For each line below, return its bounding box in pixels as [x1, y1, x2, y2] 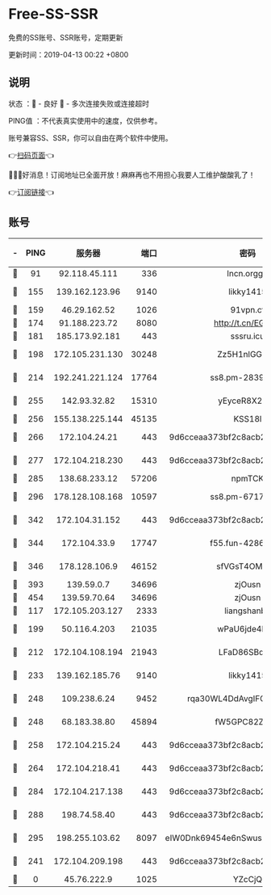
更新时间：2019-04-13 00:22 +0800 [8, 49, 129, 59]
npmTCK [231, 473, 265, 484]
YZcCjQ [232, 873, 263, 884]
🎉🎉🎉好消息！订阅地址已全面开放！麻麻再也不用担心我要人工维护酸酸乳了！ [8, 170, 256, 179]
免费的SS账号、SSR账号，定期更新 [8, 32, 123, 42]
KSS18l [233, 413, 262, 424]
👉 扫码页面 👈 [8, 150, 55, 160]
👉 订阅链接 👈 [8, 187, 55, 196]
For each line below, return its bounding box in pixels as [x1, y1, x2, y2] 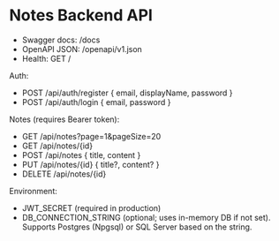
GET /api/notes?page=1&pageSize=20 [21, 131, 162, 141]
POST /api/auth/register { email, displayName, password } [21, 87, 233, 98]
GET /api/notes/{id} [21, 140, 94, 151]
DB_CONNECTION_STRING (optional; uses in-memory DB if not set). [21, 212, 271, 222]
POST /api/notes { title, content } [21, 149, 141, 160]
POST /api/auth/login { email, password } [21, 96, 171, 107]
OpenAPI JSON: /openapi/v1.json [21, 43, 143, 54]
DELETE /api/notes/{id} [21, 169, 107, 179]
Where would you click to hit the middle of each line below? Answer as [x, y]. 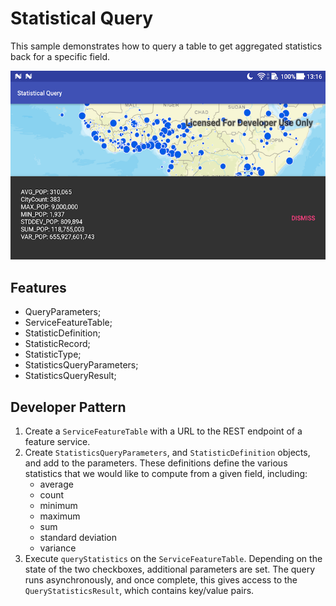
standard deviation [78, 537]
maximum [60, 516]
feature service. [57, 441]
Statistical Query [82, 18]
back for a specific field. [60, 56]
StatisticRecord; [57, 344]
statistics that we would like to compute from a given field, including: [166, 473]
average [56, 484]
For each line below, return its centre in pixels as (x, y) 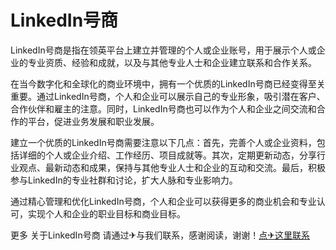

#### REQUIRED ACTION
Which lines above include the word "auth"? Show each one.

#### REPLY TO THE TASK
POST /api/auth/register { email, displayName, password } [21, 87, 233, 98]
POST /api/auth/login { email, password } [21, 96, 171, 107]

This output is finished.